## YOUR GOAL
Copy each record exactly and skip its pictures.

═══ RECORDS FOR THE TASK

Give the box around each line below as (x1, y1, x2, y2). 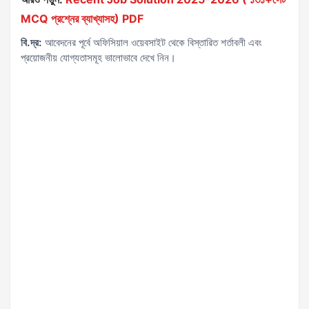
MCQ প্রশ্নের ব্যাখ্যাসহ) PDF (21, 12, 143, 26)
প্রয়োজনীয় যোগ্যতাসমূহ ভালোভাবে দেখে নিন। (21, 51, 176, 64)
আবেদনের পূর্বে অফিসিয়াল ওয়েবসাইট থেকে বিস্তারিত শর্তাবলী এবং (42, 36, 262, 49)
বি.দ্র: (21, 36, 42, 49)

══════

## TASK ANSWER
Give the box around each line below as (x1, y1, x2, y2). 
MCQ প্রশ্নের ব্যাখ্যাসহ) PDF (21, 12, 143, 26)
প্রয়োজনীয় যোগ্যতাসমূহ ভালোভাবে দেখে নিন। (21, 51, 176, 64)
আবেদনের পূর্বে অফিসিয়াল ওয়েবসাইট থেকে বিস্তারিত শর্তাবলী এবং (42, 36, 262, 49)
বি.দ্র: (21, 36, 42, 49)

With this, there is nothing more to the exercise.